The statistical schedule is unlikely to overwhelm summer thinned markets today, featuring as it does the overnight UK RICS House Price survey, US weekly jobless Claims and Import Prices. A busier day in terms of central bank policy has the overnight RBNZ and BoK decisions to digest ahead of those from central banks in the Philippines, Mexico and Chile, while the IEA completes this week's round of monthly oil market reports, and the UK sells 20-yr Index-Linked Gilts ahead of the US auction of a new benchmark 30-yr Treasury Bond. In terms of US weekly jobless claims, these are seen dipping to 265K after last week's rebound to 269K, but still fitting with the narrative of solid labour demand, as evidenced by teh July Labour report and this week's Labour Market Conditions Index and JOLTS Job Openings.
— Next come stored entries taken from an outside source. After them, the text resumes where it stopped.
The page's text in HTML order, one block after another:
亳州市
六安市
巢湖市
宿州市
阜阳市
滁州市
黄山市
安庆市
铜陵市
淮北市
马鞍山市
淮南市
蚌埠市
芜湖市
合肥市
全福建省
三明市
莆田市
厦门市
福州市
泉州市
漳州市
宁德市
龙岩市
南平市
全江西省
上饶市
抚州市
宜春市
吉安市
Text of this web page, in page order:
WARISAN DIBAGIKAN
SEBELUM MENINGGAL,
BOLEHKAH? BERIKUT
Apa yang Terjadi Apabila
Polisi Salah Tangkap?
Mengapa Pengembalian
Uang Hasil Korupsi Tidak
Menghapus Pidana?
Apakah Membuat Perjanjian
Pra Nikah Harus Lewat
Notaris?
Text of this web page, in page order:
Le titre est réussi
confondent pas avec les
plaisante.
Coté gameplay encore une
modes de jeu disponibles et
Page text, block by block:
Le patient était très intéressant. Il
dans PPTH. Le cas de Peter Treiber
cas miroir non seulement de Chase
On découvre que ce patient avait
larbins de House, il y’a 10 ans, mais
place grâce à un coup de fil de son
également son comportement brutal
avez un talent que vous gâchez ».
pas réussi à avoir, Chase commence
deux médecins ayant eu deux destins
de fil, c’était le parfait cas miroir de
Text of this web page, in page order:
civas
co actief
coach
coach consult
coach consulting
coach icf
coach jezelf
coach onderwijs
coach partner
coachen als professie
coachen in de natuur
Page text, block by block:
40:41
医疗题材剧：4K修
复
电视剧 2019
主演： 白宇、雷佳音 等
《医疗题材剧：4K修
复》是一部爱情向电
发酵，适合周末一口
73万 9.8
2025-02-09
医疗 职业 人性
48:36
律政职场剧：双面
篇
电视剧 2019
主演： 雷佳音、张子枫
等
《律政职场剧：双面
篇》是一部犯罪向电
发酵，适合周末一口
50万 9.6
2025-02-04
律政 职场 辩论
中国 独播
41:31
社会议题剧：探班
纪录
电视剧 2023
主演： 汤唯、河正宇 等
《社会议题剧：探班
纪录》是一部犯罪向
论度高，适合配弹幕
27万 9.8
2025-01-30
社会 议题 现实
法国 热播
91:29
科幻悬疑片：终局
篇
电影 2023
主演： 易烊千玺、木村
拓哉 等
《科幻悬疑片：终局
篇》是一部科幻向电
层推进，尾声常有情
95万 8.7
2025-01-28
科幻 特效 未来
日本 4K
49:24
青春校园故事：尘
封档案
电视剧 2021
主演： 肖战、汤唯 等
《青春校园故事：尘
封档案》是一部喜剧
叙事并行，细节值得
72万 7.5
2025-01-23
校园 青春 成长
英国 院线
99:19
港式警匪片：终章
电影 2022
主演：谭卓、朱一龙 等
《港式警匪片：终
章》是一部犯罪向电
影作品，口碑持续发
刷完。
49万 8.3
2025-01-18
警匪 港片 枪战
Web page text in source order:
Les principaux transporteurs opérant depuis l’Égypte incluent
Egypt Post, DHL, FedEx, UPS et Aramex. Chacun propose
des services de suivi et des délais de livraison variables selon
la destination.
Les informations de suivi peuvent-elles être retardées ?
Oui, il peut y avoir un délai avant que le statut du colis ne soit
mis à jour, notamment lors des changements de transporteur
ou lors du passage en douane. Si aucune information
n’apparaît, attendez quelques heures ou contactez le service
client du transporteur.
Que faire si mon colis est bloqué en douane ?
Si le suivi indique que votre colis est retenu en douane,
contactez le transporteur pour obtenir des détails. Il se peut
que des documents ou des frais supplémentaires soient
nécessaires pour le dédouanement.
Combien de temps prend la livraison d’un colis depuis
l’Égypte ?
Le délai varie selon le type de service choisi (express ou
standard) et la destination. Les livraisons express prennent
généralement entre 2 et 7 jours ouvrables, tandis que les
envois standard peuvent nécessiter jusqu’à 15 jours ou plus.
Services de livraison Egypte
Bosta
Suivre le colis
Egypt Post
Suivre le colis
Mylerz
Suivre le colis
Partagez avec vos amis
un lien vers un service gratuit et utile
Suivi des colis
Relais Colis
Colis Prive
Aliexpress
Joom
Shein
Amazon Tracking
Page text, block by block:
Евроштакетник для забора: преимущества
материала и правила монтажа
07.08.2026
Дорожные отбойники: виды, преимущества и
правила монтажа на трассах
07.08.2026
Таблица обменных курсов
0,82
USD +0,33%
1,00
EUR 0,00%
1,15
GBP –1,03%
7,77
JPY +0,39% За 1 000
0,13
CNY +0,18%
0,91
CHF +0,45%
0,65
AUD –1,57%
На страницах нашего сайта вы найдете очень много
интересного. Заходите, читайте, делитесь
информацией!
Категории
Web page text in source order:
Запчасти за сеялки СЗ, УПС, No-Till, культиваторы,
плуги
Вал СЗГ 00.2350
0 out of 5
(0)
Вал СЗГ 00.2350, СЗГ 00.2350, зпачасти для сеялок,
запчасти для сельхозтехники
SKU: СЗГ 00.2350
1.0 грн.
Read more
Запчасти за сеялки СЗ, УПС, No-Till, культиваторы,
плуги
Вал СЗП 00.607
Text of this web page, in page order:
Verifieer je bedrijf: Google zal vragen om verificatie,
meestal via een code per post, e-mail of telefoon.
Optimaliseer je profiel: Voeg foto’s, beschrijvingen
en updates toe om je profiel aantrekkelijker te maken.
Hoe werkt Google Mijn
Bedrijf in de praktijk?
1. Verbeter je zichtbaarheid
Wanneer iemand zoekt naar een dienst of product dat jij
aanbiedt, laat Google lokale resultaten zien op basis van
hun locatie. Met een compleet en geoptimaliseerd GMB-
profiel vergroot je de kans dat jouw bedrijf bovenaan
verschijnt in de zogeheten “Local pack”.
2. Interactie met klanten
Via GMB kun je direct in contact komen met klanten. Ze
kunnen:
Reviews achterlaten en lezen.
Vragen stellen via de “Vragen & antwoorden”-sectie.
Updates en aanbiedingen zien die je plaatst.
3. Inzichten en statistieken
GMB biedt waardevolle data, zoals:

In respect of the UK 2036 Index-Linked auction, it is worth observing that in contrast to the rally in 5 and 10-yr breakeven rates, the 20-yr is close to its lows, and while the 20-yr area is something of a no man's land for investors, a little too short for pension fund investors looking to match liabilities, and rather too long for the speculative community, the current 2.78% breakeven rate looks rather unambitious given the likelihood that RPI will rise quite sharply as a consequence of the sharp fall in the GBP. As an aside, in respect of this week's BoE's QE Gilt reverse auctions, the very well covered (4.71x) 7-15 yr operation yesterday underlines that Tuesday's over 15-yr "fail" was above all due to pension fund liability regulations and a dearth of liquidity at the long end, with the fact that until the November Autumn statement outlines exactly how much the Treasury intends to borrow for infrastructure spending (likely to be primarily funded by long-dated Gilt Sales), the BoE's QE operations will be larger than gross Gilt sales at the long end, which is eminently a massive disincentive for pension funds to sell their holdings, regardless of yield levels.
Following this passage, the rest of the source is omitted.